Genetic Risk Score Modelling for Disease Progression in New-Onset Type 1 Diabetes Patients: Increased Genetic Load of Islet-Expressed and Cytokine-Regulated Candidate Genes Predicts Poorer Glycemic Control

1Copenhagen Diabetes Research Center (CPH-DIRECT), Department of Pediatrics E, University Hospital Herlev, 2730 Herlev, Denmark
2Novo Nordisk A/S, 2760 Måløv, Denmark
3DECCP, Clinique Pédiatrique, CH de Luxembourg, 4 rue Barblé, 1210 Luxembourg, Luxembourg

Received 8 October 2015; Accepted 4 November 2015

Academic Editor: Marco Songini

Copyright © 2016 Caroline A. Brorsson et al. This is an open access article distributed under the Creative Commons Attribution License, which permits unrestricted use, distribution, and reproduction in any medium, provided the original work is properly cited.

Abstract

Genome-wide association studies (GWAS) have identified over 40 type 1 diabetes risk loci.
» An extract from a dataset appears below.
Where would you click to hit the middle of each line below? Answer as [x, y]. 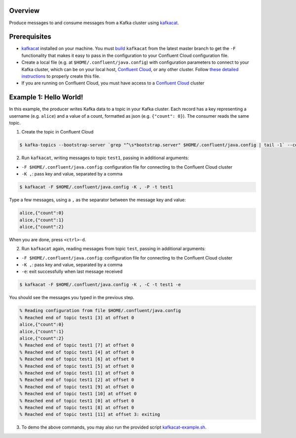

The clinical impact of these loci on β-cell function during disease progression is unknown. We aimed at testing whether a genetic risk score could predict glycemic control and residual β-cell function in type 1 diabetes (T1D). As gene expression may represent an intermediate phenotype between genetic variation and disease, we hypothesized that genes within T1D loci which are expressed in islets and transcriptionally regulated by proinflammatory cytokines would be the best predictors of disease progression. Two-thirds of 46 GWAS candidate genes examined were expressed in human islets, and 11 of these significantly changed expression levels following exposure to proinflammatory cytokines (IL-1β + IFNγ + TNFα) for 48 h. Using the GWAS single nucleotide polymorphisms (SNPs) from each locus, we constructed a genetic risk score based on the cumulative number of risk alleles carried in children with newly diagnosed T1D. With each additional risk allele carried, HbA1c levels increased significantly within first year after diagnosis. Network and gene ontology (GO) analyses revealed that several of the 11 candidate genes have overlapping biological functions and interact in a common network. Our results may help predict disease progression in newly diagnosed children with T1D which can be exploited for optimizing treatment.